- _Input material_
○ ○ ○ ○ ○
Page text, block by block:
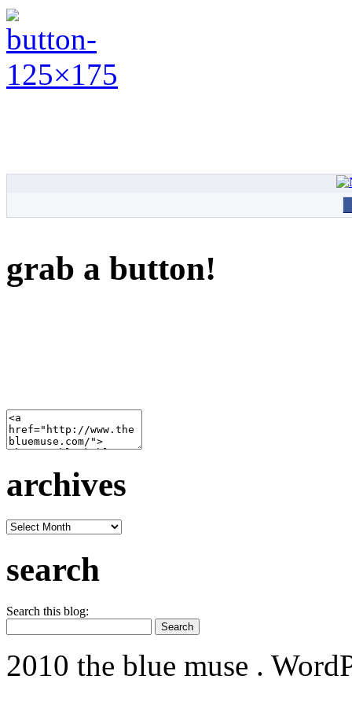
grab a button!
archives
archives
search
Search this blog:
2010 the blue muse .
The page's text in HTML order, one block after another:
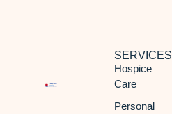
SERVICES
Hospice
Care
Personal
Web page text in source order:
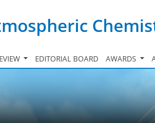
EDITORIAL BOARD AWARDS
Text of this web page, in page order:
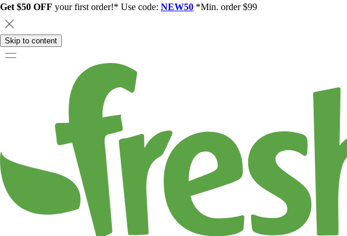
Get $50 OFF your first order!* Use code: NEW50 *Min. order $99
Skip to content
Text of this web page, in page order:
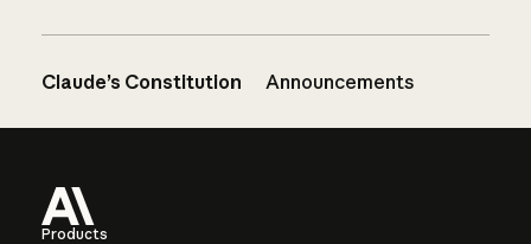
Claude’s Constitution Announcements
Products
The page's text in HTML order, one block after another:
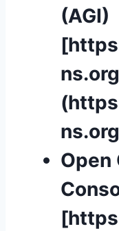
(AGI)
Open
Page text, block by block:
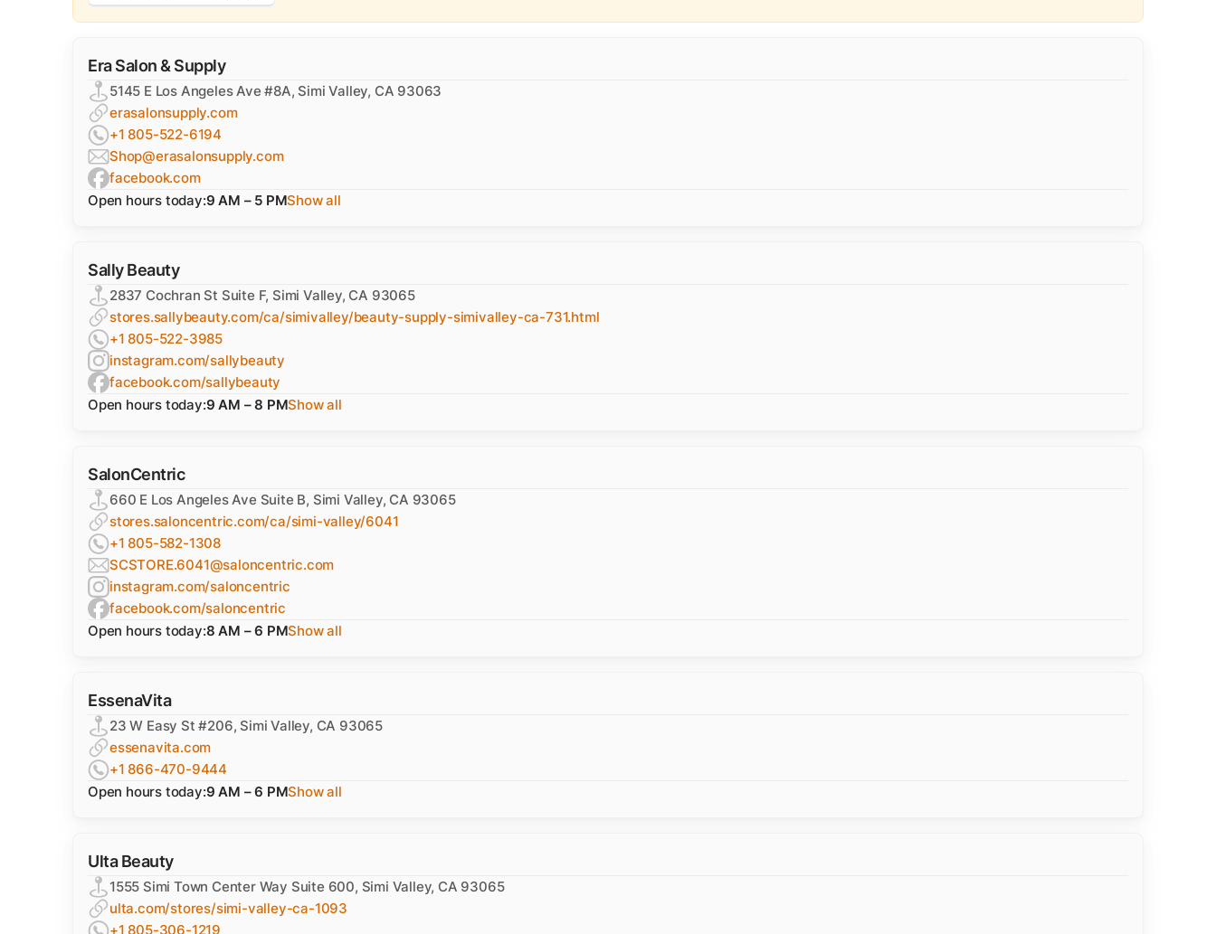
​Era Salon & Supply
5145 E Los Angeles Ave #8A, Simi Valley, CA 93063
erasalonsupply.com
+1 805-522-6194
Shop@erasalonsupply.com
facebook.com
Open hours today:9 AM – 5 PMShow all
Sally Beauty
2837 Cochran St Suite F, Simi Valley, CA 93065
stores.sallybeauty.com/ca/simivalley/beauty-supply-simivalley-ca-731.html
+1 805-522-3985
instagram.com/sallybeauty
facebook.com/sallybeauty
Open hours today:9 AM – 8 PMShow all
SalonCentric
660 E Los Angeles Ave Suite B, Simi Valley, CA 93065
stores.saloncentric.com/ca/simi-valley/6041
+1 805-582-1308
SCSTORE.6041@saloncentric.com
instagram.com/saloncentric
facebook.com/saloncentric
Open hours today:8 AM – 6 PMShow all
EssenaVita
23 W Easy St #206, Simi Valley, CA 93065
essenavita.com
+1 866-470-9444
Open hours today:9 AM – 6 PMShow all
Ulta Beauty
1555 Simi Town Center Way Suite 600, Simi Valley, CA 93065
ulta.com/stores/simi-valley-ca-1093
+1 805-306-1219
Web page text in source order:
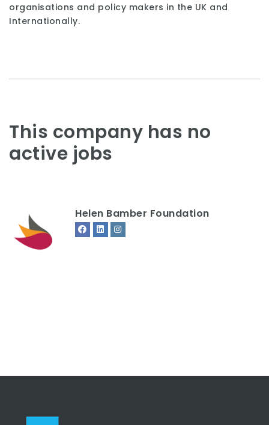
organisations and policy makers in the UK and
Internationally.
This company has no
active jobs
Helen Bamber Foundation
○ ○ ○ ○ ○
- _Work instruction_
Would you write out all of the data exactly as it stands, without the pictures?

- _Reply_
Page text, block by block:
grab a button!
archives
archives
search
Search this blog:
2010 the blue muse .
The page's text in HTML order, one block after another:
SERVICES
Hospice
Care
Personal
Web page text in source order:
EDITORIAL BOARD AWARDS
Text of this web page, in page order:
Get $50 OFF your first order!* Use code: NEW50 *Min. order $99
Skip to content
Text of this web page, in page order:
Claude’s Constitution Announcements
Products
The page's text in HTML order, one block after another:
(AGI)
Open
Page text, block by block:
​Era Salon & Supply
5145 E Los Angeles Ave #8A, Simi Valley, CA 93063
erasalonsupply.com
+1 805-522-6194
Shop@erasalonsupply.com
facebook.com
Open hours today:9 AM – 5 PMShow all
Sally Beauty
2837 Cochran St Suite F, Simi Valley, CA 93065
stores.sallybeauty.com/ca/simivalley/beauty-supply-simivalley-ca-731.html
+1 805-522-3985
instagram.com/sallybeauty
facebook.com/sallybeauty
Open hours today:9 AM – 8 PMShow all
SalonCentric
660 E Los Angeles Ave Suite B, Simi Valley, CA 93065
stores.saloncentric.com/ca/simi-valley/6041
+1 805-582-1308
SCSTORE.6041@saloncentric.com
instagram.com/saloncentric
facebook.com/saloncentric
Open hours today:8 AM – 6 PMShow all
EssenaVita
23 W Easy St #206, Simi Valley, CA 93065
essenavita.com
+1 866-470-9444
Open hours today:9 AM – 6 PMShow all
Ulta Beauty
1555 Simi Town Center Way Suite 600, Simi Valley, CA 93065
ulta.com/stores/simi-valley-ca-1093
+1 805-306-1219
Web page text in source order:
organisations and policy makers in the UK and
Internationally.
This company has no
active jobs
Helen Bamber Foundation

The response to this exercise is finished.